(Data items)
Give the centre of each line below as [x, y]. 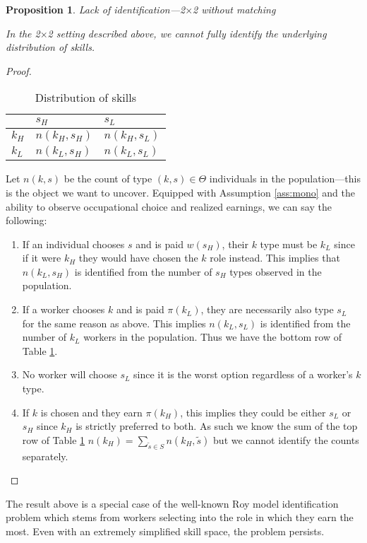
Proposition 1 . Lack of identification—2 [96, 9]
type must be [289, 244]
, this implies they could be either [253, 412]
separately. [45, 456]
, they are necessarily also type [267, 309]
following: [26, 220]
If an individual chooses [73, 244]
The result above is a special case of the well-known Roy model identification [172, 503]
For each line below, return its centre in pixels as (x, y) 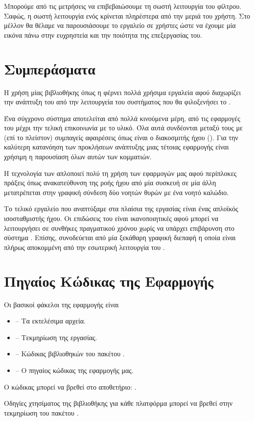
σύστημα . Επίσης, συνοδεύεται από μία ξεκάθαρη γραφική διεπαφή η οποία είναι (120, 237)
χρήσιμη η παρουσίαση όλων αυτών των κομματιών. (78, 157)
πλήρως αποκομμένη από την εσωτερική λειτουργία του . (84, 247)
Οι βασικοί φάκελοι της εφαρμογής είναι (61, 304)
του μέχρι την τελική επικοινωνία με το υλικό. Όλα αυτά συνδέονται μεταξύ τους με (123, 128)
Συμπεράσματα (50, 68)
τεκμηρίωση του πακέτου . (41, 412)
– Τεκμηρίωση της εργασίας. (56, 337)

§ **TASK BRIEF**:
Look above for the line containing "του μέχρι την", then please write out that line and each one after it through the end, exactly, with nothing else.

§ **ANSWER TO THIS TASK**:
του μέχρι την τελική επικοινωνία με το υλικό. Όλα αυτά συνδέονται μεταξύ τους με (123, 128)
Συμπεράσματα (50, 68)
τεκμηρίωση του πακέτου . (41, 412)
– Τεκμηρίωση της εργασίας. (56, 337)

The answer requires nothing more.